If you want to start vegetables from seed, you might want to try using waterbed heaters as seedling heat mats. They provide warmth to the soil in the seed trays. This makes the seeds pop out of the ground just like it was June, even in the middle of February.
Waterbed heaters can be purchased online for very little money. This is much less costly than using a regular seedling heater. A regular seedling heat mat is more expensive, and it is not as versatile for keeping vegetable seedlings warm because of its limited size and low heat output.

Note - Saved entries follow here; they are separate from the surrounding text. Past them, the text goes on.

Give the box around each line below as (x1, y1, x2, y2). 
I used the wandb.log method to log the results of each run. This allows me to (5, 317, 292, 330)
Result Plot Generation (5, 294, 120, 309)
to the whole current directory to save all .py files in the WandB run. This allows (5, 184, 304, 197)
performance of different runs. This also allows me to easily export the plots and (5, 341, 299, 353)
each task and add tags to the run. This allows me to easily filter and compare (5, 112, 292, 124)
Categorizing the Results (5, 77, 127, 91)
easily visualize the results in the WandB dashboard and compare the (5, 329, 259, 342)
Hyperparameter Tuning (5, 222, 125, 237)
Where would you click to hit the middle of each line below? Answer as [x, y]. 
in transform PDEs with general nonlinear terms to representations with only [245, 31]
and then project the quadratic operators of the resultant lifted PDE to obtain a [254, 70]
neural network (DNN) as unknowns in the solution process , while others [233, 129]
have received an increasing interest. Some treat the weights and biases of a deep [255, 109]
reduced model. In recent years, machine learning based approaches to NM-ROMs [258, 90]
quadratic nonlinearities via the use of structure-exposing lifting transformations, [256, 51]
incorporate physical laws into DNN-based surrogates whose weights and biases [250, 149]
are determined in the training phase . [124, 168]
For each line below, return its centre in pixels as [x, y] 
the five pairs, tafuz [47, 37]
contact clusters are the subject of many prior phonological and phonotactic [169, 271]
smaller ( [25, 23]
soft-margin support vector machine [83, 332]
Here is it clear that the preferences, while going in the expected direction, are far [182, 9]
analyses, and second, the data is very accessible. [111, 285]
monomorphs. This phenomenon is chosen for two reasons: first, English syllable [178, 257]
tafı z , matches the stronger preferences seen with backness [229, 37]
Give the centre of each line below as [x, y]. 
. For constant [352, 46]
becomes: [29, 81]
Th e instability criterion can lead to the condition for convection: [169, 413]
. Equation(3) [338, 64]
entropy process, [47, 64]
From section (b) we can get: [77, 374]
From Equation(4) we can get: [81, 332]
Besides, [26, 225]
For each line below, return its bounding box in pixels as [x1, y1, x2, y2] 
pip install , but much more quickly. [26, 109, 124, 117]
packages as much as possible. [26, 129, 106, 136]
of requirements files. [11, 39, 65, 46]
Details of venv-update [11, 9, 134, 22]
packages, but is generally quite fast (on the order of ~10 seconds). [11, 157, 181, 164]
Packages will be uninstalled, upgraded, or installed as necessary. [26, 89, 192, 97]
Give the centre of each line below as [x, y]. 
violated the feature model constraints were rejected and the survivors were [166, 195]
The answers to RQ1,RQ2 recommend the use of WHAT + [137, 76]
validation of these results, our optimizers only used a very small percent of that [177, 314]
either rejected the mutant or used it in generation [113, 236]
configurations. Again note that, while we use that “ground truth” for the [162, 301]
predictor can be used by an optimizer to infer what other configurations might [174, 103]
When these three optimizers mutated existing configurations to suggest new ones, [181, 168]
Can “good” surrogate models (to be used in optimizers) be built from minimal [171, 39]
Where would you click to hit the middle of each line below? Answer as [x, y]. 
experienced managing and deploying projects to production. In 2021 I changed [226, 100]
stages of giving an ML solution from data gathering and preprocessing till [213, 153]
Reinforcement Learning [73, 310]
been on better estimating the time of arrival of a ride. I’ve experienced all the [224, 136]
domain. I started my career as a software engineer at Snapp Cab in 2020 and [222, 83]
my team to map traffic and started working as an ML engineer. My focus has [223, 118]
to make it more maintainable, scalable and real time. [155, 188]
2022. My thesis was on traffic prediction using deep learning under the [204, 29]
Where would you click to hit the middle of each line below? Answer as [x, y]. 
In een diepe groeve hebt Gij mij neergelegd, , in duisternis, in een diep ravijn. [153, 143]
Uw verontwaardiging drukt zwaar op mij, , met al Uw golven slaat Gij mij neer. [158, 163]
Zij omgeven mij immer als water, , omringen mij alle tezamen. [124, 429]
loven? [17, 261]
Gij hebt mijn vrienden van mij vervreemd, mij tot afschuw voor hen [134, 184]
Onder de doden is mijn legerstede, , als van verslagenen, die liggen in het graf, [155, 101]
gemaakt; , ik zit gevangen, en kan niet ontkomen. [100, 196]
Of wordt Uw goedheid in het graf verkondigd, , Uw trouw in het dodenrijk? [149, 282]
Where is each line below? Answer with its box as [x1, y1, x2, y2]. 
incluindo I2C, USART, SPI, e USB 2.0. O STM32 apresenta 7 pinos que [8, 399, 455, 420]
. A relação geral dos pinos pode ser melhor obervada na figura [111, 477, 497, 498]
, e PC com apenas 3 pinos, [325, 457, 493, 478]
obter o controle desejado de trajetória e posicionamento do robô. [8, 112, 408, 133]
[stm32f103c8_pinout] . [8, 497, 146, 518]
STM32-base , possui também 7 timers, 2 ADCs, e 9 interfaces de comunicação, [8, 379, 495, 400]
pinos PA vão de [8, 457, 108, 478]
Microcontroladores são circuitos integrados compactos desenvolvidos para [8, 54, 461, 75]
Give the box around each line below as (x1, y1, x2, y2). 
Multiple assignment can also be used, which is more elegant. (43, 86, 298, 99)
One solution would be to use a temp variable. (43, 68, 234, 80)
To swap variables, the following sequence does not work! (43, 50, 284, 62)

When using water bed heaters for starting vegetables from seed, it is extremely important that you make sure the pad’s temperature bulb is underneath the seed tray before turning on the heating pad. The bulb provides feedback to the heat controller telling it that the tray above it has reached a certain temperature. If the bulb is not under the tray that is sitting on the heating mat, the controller will continue to put out heat until the mat burns out. If that happens, the water bed heater is ruined, and you will probably melt your plastic tray. Another caution is to start out on the lowest setting and see if that meets your needs for heat. The settings on the water bed heater dial are not as accurate as they might appear.
A simple and inexpensive digital indoor/outdoor thermometer can tell you whether the temperature inside the seed tray dome is acceptable. Use the external probe and set the thermometer to “outside”, and that will give you an idea of what your vegetable seedlings are seeing in the way of heat. Each seed packet will tell you the best temperature for germination. We set ours around 85 degrees, and that seems to work well for most of the seeds. Soil temperature is very important for starting vegetables from seed, so you might want to pick up a soil thermometer. Since the probe of a soil thermometer is difficult to insert and hold still in a peat pellet and the small cells of sheet pots, we just measure the soil surface temperature with the outdoor probe thermometer and estimate that the temperature of the soil an inch or so below that point is a few degrees warmer. The outdoor temperature probe on the thermometer is completely sealed, so you could place it under the soil for accurate readings, however inconvenient that might be. Regardless, once you find the temperature setting that works well with your waterbed heater controller, mark it so you don’t set it too high or too low.
The idea behind the waterbed heaters is two-fold. First, they are large enough to hold two standard 10-inch by 20-inch seedling trays, with just a little bit overhanging the edges of the heater. Second, they put out more heat than a standard seedling heater, and that means that they can be placed inside a “seedling house” or cold frame in the winter for starting vegetables from seed.